To do — Copying exactly, give the lines in the material below from the one with "là hệ số chiết" to the one with "các cặp trạng", ends included, and nothing besides.

Input material —
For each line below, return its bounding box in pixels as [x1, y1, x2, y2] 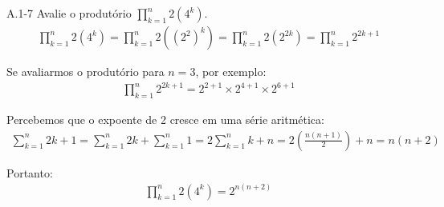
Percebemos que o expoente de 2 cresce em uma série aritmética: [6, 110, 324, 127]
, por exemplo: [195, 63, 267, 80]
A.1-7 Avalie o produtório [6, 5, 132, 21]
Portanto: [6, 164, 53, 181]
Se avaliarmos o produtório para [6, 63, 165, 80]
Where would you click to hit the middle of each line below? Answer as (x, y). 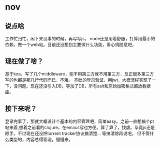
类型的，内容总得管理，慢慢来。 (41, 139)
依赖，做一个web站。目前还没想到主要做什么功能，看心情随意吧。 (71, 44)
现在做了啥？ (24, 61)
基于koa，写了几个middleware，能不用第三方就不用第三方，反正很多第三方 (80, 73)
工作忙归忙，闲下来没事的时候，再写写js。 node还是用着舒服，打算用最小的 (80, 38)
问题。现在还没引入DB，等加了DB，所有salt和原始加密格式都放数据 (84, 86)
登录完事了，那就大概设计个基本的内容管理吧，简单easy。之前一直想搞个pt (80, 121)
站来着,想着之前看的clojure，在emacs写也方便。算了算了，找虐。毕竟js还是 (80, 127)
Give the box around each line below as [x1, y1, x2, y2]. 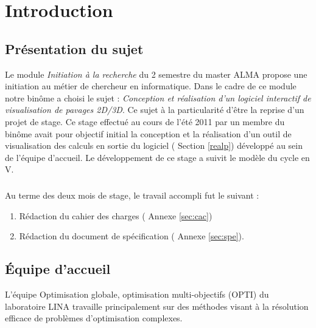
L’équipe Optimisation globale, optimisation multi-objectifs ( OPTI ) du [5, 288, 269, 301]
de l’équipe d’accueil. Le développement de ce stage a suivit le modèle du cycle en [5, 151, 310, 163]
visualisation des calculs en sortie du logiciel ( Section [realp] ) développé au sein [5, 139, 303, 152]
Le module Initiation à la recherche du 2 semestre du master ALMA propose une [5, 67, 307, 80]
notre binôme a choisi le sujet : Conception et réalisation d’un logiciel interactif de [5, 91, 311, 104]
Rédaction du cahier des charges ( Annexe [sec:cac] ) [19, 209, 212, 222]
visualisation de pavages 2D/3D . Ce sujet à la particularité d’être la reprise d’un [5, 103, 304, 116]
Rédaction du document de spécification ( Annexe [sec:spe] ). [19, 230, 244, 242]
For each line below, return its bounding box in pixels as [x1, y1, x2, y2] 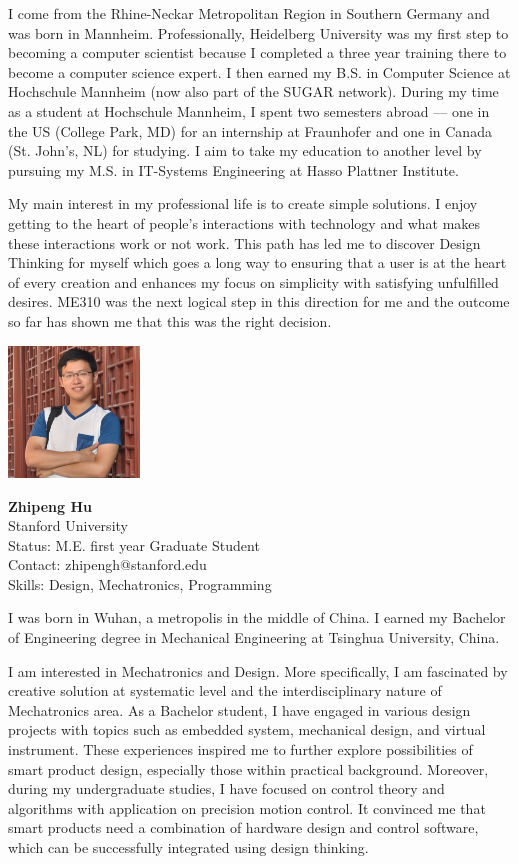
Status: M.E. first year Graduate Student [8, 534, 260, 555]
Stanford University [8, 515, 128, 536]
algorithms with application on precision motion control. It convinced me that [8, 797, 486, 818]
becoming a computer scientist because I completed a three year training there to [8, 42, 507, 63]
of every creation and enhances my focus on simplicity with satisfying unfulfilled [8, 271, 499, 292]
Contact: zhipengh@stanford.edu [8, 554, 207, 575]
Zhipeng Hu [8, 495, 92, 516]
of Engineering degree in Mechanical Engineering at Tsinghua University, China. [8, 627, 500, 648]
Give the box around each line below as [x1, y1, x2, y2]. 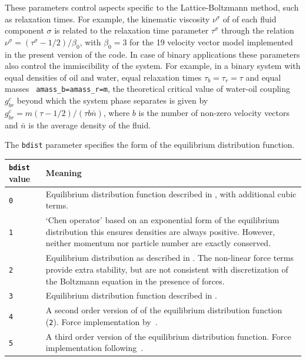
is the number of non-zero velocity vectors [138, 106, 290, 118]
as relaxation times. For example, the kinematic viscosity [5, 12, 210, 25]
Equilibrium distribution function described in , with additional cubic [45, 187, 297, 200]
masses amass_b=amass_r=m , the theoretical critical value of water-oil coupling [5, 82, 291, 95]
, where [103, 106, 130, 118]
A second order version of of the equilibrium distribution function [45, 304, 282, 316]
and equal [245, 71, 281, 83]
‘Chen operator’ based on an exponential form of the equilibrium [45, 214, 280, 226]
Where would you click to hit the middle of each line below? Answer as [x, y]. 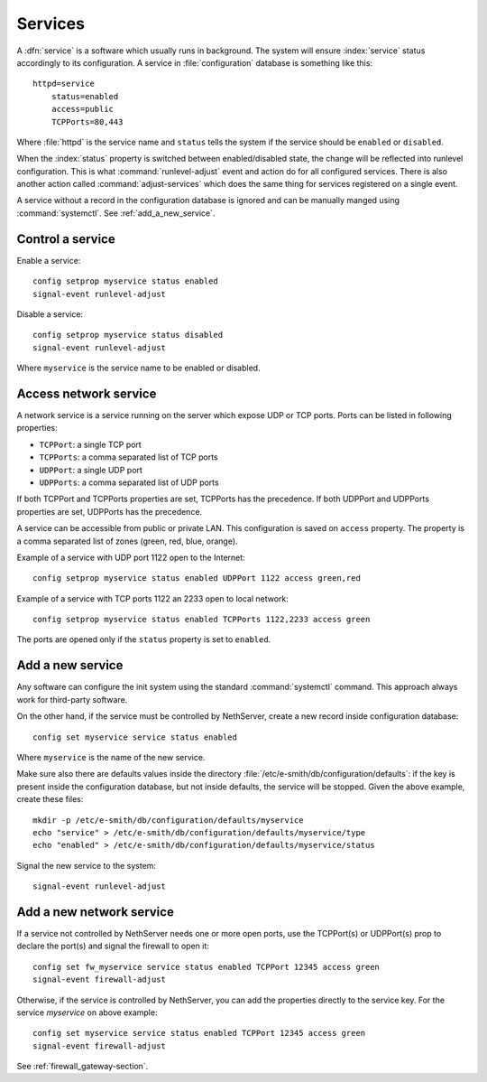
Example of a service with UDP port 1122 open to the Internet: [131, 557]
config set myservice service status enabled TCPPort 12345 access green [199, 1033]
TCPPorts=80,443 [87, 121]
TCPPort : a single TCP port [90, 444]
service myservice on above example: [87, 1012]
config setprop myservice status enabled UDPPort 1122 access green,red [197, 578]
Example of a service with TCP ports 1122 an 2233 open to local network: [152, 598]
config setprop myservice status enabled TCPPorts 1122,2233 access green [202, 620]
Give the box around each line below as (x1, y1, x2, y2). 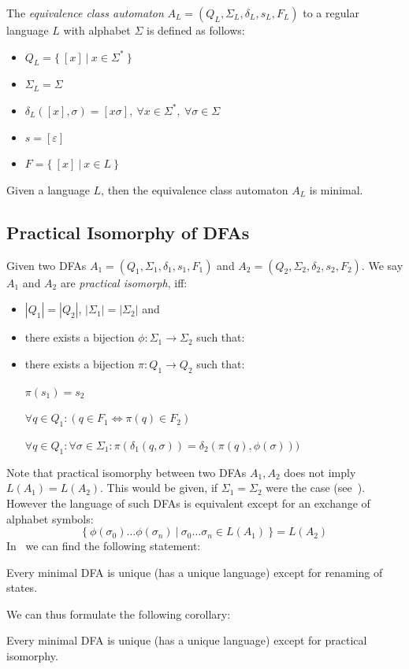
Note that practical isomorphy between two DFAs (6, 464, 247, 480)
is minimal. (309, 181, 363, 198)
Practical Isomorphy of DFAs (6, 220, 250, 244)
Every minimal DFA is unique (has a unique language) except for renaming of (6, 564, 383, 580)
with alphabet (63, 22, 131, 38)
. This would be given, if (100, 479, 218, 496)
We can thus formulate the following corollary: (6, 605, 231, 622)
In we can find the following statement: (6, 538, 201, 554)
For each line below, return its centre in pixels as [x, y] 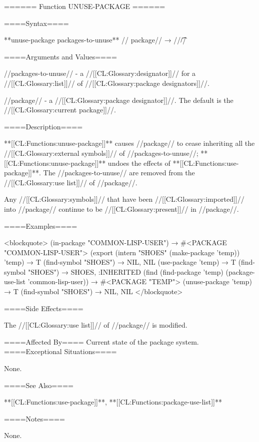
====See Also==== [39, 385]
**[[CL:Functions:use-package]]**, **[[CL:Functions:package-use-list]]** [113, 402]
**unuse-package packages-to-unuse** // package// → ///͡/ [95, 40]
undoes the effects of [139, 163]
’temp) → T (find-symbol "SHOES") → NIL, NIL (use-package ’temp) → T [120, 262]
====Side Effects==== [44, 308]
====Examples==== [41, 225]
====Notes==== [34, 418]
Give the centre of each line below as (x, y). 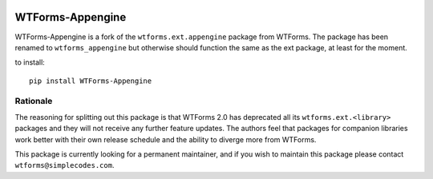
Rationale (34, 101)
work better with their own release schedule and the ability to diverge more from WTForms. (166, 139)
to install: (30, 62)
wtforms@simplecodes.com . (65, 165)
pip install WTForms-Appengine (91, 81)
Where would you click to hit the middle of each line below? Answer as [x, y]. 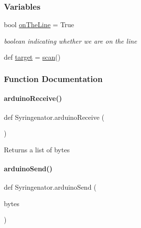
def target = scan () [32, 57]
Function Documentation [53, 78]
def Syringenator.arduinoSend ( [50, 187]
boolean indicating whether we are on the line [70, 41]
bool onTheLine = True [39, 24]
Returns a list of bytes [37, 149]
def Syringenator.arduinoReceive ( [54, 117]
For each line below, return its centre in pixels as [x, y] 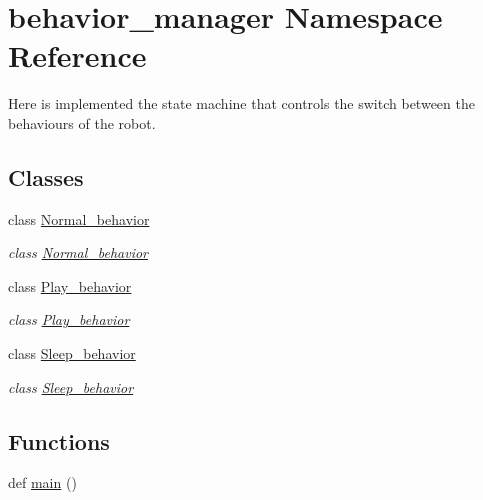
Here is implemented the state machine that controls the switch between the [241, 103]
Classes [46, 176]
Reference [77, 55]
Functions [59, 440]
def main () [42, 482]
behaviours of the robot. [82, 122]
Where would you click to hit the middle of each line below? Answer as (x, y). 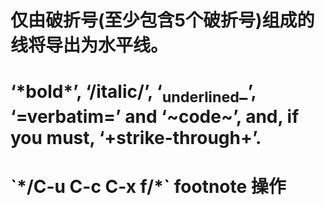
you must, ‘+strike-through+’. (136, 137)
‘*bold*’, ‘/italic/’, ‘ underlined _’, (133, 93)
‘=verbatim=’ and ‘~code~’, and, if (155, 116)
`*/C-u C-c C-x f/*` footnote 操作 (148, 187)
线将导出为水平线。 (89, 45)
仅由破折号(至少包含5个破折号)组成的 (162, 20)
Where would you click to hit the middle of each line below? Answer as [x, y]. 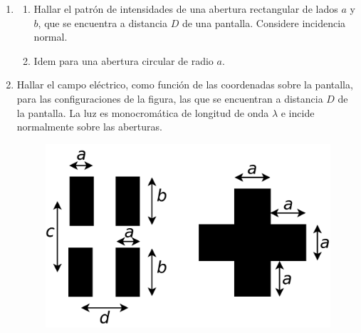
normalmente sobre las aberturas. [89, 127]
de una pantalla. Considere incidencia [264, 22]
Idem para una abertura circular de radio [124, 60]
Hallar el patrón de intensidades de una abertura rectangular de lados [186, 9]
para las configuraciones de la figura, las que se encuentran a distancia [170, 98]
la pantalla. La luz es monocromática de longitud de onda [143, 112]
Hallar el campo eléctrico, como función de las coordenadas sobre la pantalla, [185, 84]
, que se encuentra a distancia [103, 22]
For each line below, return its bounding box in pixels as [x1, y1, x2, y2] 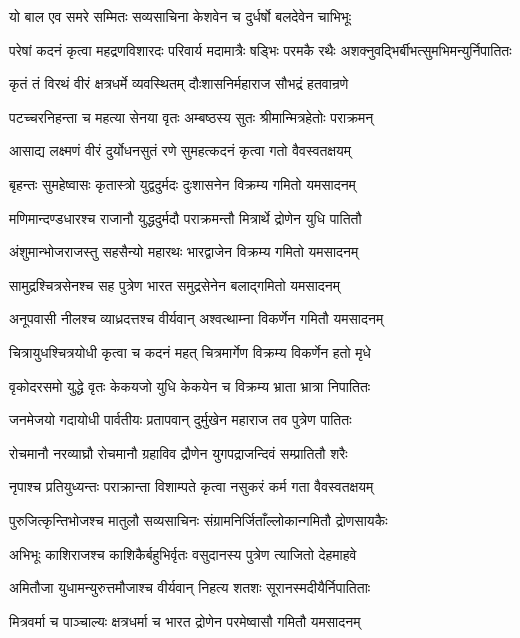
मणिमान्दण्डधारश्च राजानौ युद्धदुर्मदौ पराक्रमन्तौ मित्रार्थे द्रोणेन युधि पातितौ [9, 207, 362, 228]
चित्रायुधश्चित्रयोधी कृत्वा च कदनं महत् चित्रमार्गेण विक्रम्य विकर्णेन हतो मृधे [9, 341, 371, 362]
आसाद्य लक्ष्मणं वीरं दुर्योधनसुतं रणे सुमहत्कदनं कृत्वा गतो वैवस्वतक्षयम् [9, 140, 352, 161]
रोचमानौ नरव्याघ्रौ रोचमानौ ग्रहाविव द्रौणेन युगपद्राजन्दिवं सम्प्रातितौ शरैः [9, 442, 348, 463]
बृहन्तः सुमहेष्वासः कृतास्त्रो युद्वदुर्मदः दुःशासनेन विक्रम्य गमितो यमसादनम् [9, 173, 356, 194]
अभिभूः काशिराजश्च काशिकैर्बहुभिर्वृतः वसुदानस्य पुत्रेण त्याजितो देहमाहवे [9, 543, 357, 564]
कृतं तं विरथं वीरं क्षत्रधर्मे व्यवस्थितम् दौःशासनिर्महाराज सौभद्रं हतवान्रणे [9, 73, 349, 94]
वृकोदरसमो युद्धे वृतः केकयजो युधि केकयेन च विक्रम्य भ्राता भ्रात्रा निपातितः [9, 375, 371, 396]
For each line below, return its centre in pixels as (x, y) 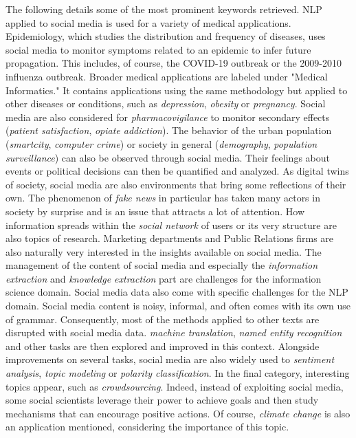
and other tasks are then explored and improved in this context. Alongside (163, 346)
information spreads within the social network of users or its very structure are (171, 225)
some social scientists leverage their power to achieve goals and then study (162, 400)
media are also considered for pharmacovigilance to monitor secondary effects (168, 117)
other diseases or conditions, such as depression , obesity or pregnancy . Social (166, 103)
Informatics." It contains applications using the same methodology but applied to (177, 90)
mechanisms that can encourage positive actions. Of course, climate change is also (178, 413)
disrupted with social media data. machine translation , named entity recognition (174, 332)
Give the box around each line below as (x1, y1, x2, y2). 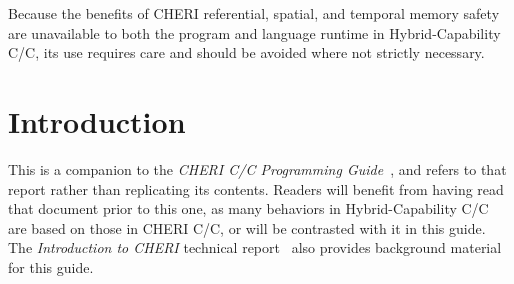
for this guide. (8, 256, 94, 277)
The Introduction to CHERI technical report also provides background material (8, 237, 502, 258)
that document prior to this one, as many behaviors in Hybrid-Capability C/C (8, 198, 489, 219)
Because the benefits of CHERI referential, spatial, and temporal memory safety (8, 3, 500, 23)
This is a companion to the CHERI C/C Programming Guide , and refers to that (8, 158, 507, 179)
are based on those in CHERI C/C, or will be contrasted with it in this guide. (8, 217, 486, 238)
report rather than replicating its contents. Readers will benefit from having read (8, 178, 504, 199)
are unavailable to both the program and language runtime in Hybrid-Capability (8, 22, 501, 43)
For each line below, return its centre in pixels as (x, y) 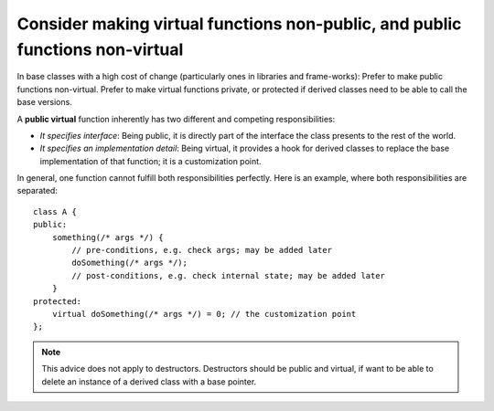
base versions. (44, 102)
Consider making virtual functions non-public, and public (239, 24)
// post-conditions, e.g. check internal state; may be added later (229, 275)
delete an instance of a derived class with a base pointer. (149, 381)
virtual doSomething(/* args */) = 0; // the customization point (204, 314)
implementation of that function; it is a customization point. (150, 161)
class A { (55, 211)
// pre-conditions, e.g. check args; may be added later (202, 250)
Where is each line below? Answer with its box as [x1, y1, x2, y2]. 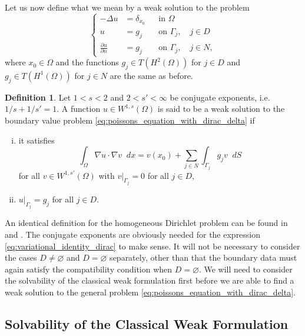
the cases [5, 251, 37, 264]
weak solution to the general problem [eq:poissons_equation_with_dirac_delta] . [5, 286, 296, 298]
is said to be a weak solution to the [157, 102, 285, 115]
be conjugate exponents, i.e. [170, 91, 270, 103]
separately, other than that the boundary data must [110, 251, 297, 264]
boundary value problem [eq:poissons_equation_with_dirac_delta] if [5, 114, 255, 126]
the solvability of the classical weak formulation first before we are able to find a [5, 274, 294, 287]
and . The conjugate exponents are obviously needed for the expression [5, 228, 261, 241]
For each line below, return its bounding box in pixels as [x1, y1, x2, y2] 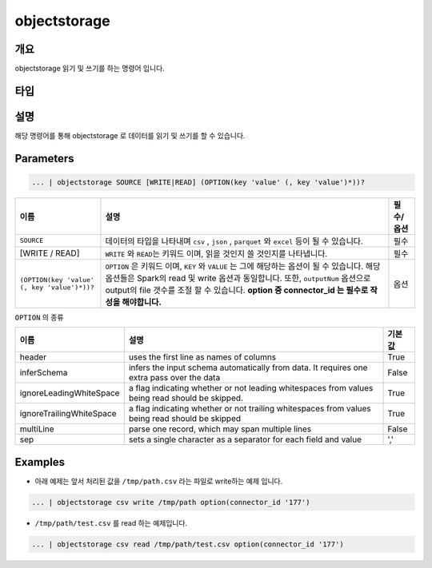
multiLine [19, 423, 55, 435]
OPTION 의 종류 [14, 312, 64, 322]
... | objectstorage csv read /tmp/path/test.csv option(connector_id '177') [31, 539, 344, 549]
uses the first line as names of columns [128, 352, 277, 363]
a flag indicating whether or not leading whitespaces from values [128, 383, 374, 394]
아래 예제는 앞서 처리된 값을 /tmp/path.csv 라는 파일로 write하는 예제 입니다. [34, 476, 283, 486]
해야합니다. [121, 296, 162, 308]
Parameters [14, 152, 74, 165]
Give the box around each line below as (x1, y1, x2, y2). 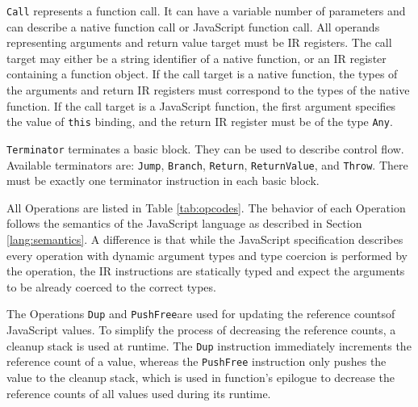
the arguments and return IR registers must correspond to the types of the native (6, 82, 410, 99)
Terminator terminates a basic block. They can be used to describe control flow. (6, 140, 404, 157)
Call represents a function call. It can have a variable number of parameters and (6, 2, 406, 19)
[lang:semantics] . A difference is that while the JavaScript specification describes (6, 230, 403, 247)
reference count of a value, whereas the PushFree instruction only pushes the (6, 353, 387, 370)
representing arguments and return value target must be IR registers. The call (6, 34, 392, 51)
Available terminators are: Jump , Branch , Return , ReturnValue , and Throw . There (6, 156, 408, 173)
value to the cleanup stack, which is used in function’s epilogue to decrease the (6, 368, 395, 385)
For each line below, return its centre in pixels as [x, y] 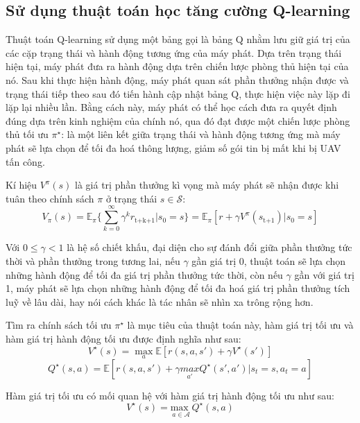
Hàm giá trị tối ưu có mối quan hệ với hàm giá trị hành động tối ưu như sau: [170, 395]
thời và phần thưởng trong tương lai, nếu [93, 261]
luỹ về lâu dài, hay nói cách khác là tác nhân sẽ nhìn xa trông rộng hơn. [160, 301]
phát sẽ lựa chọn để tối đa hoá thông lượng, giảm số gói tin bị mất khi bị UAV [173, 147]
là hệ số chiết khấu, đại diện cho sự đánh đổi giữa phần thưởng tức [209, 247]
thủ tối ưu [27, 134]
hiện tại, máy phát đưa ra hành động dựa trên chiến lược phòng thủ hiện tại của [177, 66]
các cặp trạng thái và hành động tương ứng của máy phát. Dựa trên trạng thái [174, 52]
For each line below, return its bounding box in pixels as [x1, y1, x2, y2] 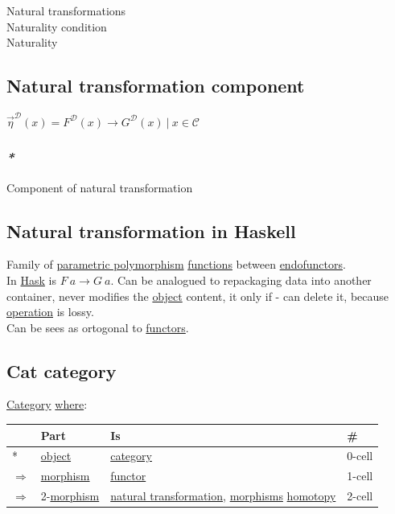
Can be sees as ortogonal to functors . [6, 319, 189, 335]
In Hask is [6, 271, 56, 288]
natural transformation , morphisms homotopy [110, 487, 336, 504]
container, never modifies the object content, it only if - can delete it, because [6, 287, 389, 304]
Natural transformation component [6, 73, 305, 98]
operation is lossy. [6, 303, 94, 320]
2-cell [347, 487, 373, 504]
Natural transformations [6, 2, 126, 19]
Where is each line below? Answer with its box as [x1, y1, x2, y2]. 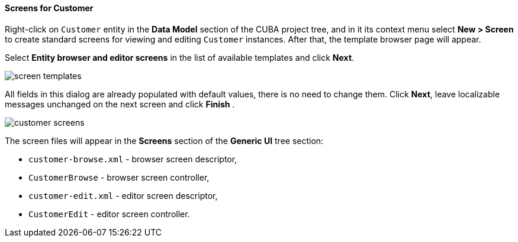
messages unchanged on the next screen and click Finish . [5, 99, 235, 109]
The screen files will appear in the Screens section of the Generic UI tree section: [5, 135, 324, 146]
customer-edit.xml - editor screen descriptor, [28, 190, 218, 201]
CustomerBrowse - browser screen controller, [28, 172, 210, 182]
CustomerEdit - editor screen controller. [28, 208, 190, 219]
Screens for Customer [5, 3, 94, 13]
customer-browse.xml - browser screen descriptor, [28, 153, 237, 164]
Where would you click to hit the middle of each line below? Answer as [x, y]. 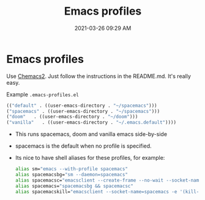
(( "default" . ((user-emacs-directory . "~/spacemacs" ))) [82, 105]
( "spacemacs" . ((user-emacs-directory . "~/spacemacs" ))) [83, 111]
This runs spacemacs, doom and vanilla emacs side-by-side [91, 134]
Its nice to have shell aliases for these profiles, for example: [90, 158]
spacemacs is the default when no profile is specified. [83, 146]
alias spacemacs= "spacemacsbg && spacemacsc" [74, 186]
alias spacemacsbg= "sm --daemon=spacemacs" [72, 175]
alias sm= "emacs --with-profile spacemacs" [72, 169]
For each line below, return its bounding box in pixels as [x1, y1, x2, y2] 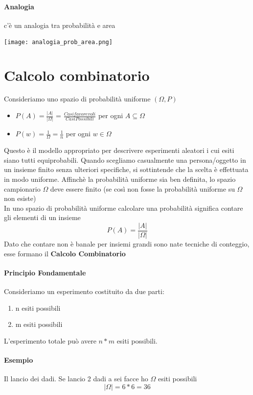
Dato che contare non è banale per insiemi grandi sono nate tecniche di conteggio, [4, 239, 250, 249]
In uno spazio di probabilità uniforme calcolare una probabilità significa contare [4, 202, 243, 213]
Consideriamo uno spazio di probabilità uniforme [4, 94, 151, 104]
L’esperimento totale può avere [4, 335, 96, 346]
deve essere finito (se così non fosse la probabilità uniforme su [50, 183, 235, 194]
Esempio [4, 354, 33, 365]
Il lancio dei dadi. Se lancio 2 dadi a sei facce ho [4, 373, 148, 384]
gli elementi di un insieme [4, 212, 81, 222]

Answer space —
là hệ số chiết khấu, đại diện cho sự đánh đổi giữa phần thưởng tức [209, 247]
thủ tối ưu [27, 134]
hiện tại, máy phát đưa ra hành động dựa trên chiến lược phòng thủ hiện tại của [177, 66]
các cặp trạng thái và hành động tương ứng của máy phát. Dựa trên trạng thái [174, 52]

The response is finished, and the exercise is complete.